En effet, ce Dieu unique ne perd rien de sa puissance par la naissance de tous les dieux qui sont en lui. Tous existent ensemble, et, si chacun d’eux est distinct des autres, il se tient à part sans occuper un lieu séparé, sans affecter une forme sensible ; sinon, l’un serait ici, l’autre là, chacun serait individuel sans être en même temps universel en soi. Ils n’ont pas non plus des parties qui diffèrent dans chacun d’eux ou qui diffèrent de chacun d’eux ; le tout que forme chacun d’eux n’est pas non plus une puissance divisée en une foule de parties, puissance qui aurait une grandeur mesurée par le nombre de ses parties.
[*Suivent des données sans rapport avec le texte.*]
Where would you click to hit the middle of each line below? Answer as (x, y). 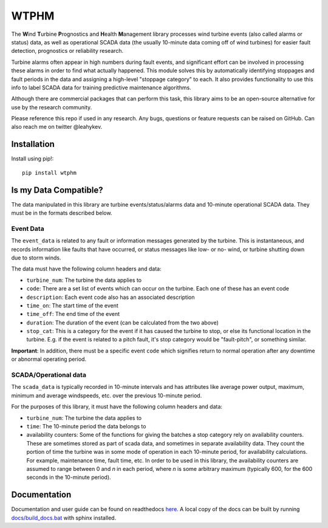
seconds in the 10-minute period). (69, 478)
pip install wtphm (50, 173)
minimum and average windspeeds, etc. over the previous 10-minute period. (107, 396)
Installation (33, 144)
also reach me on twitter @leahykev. (57, 127)
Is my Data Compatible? (57, 190)
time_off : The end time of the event (73, 314)
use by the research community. (52, 107)
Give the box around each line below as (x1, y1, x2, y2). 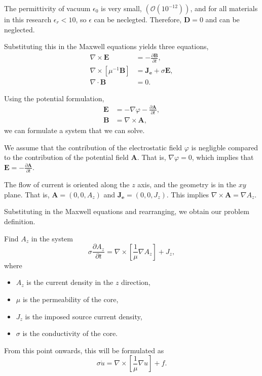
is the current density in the (26, 277, 114, 287)
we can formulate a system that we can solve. (4, 125, 145, 136)
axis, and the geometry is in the (137, 179, 236, 190)
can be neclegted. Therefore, (94, 14, 182, 24)
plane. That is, (4, 189, 50, 199)
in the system (31, 233, 73, 243)
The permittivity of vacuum (4, 3, 91, 13)
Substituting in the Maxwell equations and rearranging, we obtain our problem (4, 206, 249, 217)
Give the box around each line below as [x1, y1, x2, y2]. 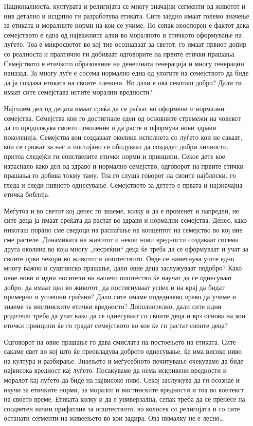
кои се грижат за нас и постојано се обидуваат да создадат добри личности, [4, 141, 229, 152]
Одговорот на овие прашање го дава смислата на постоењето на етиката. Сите [4, 336, 236, 347]
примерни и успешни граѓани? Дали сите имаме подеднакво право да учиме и [4, 291, 236, 302]
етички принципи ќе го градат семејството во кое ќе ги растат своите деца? [4, 320, 228, 330]
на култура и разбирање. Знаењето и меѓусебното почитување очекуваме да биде [4, 355, 244, 366]
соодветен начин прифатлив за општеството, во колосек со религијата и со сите [4, 403, 240, 413]
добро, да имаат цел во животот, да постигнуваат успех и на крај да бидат [4, 282, 225, 292]
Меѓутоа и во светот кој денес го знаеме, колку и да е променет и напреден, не [4, 205, 239, 215]
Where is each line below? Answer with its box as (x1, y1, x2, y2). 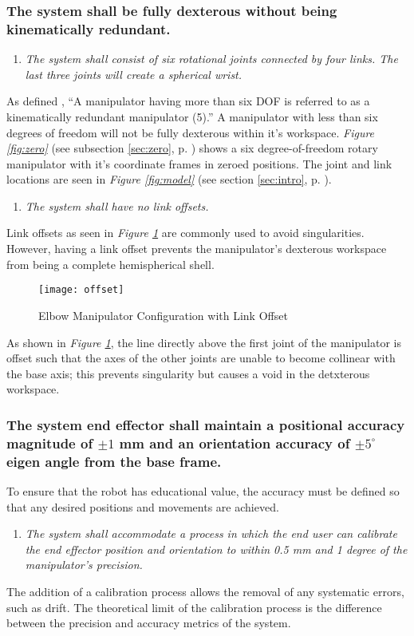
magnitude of (6, 433, 93, 452)
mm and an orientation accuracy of (119, 433, 350, 452)
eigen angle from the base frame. (6, 451, 222, 471)
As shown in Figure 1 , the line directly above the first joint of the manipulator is (6, 334, 401, 350)
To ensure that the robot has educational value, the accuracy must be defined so (6, 482, 400, 499)
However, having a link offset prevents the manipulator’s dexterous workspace (6, 240, 387, 257)
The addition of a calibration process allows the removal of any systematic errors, (6, 583, 404, 599)
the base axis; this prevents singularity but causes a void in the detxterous (6, 365, 370, 381)
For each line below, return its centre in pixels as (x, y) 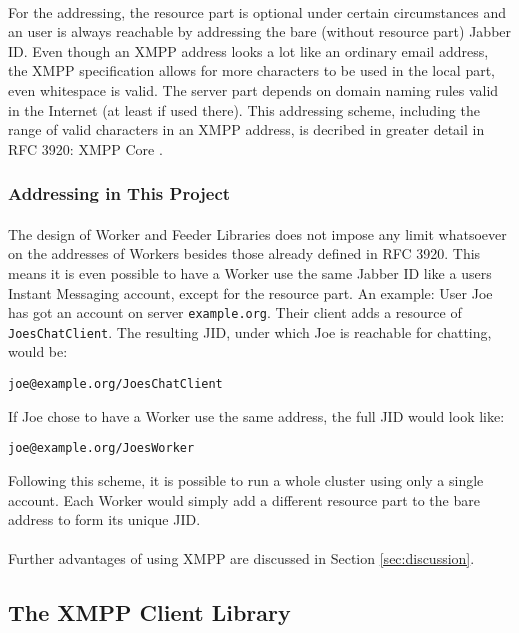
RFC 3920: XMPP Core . (85, 148)
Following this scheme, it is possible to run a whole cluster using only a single (246, 479)
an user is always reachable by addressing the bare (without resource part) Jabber (260, 31)
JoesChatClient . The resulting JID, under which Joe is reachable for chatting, (250, 331)
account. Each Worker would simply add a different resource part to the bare (244, 499)
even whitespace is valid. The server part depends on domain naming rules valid (253, 89)
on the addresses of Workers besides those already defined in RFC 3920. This (244, 253)
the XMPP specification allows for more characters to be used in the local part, (251, 70)
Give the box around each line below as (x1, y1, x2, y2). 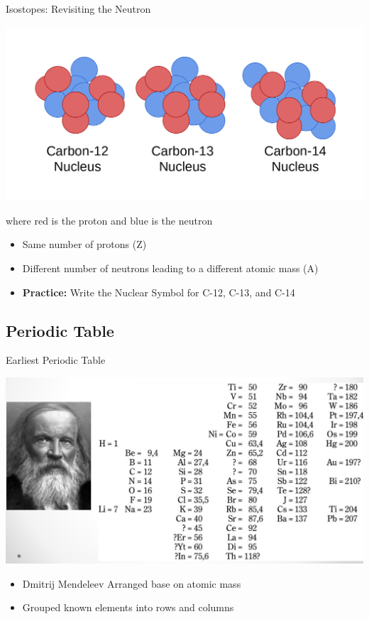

Pris dans son universalité, le monde intelligible possède une puissance universelle, qui pénètre tout dans son développement infini sans épuiser sa force infinie. Il est si grand que ses parties mêmes sont infinies. Y a-t-il un lieu où il ne pénètre pas ? Notre monde aussi est grand ; il renferme également toutes les puissances ; mais il serait bien meilleur, il aurait une grandeur qu’on ne saurait concevoir s’il ne renfermait aussi des puissances corporelles, qui sont essentiellement petites. En vain prétendra-t-on que le feu et les autres corps sont de grandes puissances : elles n’offrent qu’une image de l’infinité de la véritable puissance en brûlant, en écrasant, en détruisant, et en concourant à la génération des animaux ; elles ne détruisent que parce qu’elles sont elles-mêmes détruites ; elles ne concourent à la génération que parce qu’elles sont elles-mêmes engendrées.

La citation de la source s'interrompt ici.